[[ Exercise material open ]]

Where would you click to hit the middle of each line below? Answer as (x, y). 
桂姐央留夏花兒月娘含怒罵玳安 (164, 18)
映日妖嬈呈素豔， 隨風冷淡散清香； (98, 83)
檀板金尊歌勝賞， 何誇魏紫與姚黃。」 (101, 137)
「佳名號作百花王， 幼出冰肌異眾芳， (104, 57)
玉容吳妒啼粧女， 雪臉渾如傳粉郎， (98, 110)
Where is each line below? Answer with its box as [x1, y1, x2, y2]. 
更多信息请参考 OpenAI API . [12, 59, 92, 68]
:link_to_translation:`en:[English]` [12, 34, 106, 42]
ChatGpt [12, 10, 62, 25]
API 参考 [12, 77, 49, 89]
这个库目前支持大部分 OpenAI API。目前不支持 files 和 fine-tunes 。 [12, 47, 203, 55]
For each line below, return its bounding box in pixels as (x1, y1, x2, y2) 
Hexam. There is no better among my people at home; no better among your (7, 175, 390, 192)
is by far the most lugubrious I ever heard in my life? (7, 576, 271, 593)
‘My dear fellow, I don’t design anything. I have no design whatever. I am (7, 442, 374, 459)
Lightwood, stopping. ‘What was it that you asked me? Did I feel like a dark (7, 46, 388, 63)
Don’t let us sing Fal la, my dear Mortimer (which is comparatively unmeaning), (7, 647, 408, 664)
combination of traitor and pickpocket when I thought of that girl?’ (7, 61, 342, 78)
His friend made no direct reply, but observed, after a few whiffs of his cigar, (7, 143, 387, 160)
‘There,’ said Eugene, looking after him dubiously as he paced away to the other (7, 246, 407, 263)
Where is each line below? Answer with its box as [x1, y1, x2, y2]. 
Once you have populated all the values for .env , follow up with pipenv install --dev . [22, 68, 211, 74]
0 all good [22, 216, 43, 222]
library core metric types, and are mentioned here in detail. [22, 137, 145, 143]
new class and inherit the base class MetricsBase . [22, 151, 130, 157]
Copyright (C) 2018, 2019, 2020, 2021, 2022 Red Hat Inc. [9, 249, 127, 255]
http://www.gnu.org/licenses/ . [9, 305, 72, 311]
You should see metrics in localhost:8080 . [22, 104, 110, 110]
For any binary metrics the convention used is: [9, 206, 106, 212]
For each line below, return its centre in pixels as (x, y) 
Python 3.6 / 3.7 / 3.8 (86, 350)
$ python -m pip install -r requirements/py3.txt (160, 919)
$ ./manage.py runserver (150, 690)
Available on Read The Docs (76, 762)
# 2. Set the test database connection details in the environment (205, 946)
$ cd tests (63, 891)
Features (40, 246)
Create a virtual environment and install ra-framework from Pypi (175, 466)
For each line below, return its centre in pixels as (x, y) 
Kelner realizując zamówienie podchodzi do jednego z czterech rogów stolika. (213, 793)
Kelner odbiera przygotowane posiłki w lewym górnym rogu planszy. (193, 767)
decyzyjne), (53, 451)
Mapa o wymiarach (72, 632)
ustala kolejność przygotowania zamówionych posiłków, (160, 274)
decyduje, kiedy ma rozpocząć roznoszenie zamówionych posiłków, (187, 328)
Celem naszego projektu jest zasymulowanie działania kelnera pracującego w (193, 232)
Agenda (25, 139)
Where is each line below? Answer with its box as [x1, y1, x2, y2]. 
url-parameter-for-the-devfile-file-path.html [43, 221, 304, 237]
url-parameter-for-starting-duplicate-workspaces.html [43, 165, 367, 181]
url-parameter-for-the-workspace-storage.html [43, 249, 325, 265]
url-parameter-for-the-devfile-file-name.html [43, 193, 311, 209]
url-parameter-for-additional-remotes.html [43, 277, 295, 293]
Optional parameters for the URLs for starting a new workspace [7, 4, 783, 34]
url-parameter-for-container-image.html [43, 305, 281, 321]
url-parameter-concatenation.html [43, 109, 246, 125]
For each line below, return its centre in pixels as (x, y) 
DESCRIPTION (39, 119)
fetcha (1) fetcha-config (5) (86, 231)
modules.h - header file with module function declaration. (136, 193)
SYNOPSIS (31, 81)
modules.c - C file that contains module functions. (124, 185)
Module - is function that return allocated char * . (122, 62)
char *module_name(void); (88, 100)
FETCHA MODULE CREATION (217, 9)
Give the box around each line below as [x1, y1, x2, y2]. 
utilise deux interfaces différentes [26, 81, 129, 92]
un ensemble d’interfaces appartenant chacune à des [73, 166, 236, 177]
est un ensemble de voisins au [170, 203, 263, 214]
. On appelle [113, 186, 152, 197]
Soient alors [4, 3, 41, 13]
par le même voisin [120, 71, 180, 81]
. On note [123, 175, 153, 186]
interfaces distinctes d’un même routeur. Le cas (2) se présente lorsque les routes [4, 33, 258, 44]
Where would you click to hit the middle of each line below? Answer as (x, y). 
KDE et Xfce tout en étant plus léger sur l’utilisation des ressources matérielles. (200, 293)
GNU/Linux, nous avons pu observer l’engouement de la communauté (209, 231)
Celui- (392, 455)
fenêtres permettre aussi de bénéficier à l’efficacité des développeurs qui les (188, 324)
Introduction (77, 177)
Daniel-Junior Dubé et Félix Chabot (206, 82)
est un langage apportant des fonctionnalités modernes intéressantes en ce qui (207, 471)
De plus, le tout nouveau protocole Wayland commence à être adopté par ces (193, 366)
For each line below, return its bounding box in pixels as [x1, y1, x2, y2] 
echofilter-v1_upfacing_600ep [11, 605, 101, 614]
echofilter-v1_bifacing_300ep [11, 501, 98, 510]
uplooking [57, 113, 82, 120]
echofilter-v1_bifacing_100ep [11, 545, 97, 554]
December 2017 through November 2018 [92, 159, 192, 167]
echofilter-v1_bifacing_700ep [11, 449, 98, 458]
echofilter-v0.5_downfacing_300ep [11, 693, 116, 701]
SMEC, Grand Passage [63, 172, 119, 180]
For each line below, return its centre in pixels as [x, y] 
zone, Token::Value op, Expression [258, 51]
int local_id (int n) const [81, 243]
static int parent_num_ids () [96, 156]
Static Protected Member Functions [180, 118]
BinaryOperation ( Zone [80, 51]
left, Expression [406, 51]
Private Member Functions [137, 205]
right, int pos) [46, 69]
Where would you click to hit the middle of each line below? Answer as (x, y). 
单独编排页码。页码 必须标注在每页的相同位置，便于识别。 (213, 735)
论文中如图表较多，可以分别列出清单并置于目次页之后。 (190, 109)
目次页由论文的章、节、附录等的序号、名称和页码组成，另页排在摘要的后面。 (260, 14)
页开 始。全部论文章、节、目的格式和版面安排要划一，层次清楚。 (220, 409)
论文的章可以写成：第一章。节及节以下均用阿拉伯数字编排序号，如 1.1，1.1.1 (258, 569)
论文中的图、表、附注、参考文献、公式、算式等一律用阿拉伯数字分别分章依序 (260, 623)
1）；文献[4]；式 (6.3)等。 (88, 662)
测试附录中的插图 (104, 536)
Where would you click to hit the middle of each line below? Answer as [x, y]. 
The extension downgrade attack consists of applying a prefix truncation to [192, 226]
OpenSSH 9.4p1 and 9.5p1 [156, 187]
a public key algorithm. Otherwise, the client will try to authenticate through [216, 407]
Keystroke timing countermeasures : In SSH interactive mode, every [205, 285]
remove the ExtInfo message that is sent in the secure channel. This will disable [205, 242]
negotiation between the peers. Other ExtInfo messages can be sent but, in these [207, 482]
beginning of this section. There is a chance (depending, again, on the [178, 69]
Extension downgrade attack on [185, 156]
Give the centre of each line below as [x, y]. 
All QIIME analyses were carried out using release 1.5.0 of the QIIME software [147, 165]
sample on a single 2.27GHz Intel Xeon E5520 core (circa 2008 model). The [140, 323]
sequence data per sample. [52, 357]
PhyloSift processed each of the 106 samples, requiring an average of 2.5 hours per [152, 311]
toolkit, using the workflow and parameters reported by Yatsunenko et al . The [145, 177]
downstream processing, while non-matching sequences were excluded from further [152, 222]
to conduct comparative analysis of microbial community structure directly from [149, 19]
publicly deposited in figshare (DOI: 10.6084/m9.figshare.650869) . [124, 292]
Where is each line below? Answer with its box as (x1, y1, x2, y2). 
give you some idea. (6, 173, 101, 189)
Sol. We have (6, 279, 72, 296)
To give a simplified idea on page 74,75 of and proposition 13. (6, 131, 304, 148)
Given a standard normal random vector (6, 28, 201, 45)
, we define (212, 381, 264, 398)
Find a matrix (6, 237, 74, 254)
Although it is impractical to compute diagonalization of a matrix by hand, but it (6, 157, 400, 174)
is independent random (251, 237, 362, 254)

[[ Exercise material closed ]]

◆ Work required
Note each line above that holds "Expression", then copy all of them.

◆ Exercise solution
zone, Token::Value op, Expression [258, 51]
left, Expression [406, 51]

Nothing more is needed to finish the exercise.